■ Excerpted data ■
☆ ☆ ☆ ☆ ☆ ☆ ☆
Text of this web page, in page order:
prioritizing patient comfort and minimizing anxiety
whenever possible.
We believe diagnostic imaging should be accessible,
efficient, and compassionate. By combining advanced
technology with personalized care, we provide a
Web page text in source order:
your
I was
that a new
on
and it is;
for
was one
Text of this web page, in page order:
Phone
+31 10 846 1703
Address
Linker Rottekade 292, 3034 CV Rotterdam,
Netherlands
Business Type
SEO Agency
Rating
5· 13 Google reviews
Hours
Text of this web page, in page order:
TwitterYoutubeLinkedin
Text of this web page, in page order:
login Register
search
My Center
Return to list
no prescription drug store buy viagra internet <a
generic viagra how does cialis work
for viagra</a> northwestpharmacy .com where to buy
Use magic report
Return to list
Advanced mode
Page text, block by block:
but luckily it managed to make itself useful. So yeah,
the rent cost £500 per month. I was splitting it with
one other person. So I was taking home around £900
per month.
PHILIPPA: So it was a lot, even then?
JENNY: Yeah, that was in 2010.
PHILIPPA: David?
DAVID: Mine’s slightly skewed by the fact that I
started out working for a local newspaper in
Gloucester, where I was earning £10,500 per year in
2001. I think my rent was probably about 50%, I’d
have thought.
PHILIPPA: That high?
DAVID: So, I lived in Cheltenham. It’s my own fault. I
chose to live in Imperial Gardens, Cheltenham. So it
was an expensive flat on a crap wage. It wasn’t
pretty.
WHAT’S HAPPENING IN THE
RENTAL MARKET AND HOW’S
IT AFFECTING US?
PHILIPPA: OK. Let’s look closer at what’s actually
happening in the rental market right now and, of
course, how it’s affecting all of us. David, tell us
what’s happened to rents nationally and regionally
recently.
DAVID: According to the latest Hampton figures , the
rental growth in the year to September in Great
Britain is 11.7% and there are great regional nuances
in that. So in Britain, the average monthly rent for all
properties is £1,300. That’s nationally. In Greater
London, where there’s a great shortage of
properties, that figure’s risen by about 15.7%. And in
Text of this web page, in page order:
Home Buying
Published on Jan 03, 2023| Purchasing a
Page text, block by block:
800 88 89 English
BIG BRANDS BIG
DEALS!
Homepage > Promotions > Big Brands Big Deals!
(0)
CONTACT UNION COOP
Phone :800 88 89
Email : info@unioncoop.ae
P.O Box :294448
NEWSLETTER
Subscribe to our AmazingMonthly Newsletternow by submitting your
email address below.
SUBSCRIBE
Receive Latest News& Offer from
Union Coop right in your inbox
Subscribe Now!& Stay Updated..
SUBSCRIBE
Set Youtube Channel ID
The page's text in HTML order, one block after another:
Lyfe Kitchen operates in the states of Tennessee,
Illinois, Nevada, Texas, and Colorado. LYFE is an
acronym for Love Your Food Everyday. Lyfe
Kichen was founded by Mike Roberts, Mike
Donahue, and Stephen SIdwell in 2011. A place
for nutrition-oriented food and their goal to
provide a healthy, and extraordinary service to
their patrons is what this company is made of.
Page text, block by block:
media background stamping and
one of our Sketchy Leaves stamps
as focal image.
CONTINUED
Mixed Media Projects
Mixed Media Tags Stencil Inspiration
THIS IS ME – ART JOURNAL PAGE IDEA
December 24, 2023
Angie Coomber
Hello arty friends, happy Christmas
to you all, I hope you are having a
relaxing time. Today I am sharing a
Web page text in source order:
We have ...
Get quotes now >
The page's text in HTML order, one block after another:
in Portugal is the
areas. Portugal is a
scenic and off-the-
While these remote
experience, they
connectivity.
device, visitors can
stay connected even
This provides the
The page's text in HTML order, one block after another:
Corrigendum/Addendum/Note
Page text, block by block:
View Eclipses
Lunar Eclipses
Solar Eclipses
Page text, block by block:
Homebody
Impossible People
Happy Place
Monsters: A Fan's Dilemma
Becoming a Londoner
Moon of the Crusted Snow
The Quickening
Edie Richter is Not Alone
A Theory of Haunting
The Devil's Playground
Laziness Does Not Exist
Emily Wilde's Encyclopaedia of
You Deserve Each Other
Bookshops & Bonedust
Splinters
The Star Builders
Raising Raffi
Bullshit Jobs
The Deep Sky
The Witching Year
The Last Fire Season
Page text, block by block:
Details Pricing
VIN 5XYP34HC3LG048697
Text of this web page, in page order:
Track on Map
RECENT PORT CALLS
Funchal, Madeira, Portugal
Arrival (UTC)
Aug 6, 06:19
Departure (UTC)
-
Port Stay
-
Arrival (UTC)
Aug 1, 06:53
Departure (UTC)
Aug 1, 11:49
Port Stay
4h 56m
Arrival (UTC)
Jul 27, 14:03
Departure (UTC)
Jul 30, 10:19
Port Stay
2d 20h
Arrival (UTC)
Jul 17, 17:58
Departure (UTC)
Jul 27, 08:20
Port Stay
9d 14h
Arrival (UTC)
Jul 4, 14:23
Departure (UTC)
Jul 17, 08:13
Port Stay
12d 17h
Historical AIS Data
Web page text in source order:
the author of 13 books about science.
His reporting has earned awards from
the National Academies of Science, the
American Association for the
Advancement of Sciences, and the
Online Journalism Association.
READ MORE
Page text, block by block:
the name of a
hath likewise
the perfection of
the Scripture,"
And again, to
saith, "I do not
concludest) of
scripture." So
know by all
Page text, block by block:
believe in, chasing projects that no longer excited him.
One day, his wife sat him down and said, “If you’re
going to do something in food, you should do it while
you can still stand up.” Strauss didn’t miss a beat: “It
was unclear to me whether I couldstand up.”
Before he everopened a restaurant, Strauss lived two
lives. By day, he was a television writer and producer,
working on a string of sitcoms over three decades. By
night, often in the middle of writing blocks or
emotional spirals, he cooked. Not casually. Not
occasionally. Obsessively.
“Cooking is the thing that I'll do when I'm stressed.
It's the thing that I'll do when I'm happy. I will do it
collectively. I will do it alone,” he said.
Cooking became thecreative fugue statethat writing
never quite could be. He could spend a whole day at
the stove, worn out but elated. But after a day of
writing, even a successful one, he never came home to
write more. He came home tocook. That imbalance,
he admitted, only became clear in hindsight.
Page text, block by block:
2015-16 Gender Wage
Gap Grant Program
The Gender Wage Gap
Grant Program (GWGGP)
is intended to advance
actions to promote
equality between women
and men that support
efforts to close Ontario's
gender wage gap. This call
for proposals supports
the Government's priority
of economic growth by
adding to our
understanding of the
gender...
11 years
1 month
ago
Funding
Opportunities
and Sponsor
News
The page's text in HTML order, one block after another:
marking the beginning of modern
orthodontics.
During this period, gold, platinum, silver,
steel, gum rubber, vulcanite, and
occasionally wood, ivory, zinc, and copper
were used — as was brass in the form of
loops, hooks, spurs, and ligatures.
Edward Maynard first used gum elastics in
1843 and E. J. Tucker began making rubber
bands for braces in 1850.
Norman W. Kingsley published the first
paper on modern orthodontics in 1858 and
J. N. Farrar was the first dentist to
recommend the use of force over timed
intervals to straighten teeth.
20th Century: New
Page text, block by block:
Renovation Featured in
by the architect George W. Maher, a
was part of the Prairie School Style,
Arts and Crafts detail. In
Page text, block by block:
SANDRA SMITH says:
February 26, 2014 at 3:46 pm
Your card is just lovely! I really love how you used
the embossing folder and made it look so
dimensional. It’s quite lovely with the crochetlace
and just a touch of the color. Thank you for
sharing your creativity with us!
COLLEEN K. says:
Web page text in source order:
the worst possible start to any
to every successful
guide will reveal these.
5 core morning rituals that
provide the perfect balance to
☆ ☆ ☆ ☆ ☆ ☆ ☆
■ Work to complete ■
All lines in the preceding records that hold the word "PHILIPPA" need to be copied.

■ Output for this task ■
PHILIPPA: So it was a lot, even then?
PHILIPPA: David?
PHILIPPA: That high?
PHILIPPA: OK. Let’s look closer at what’s actually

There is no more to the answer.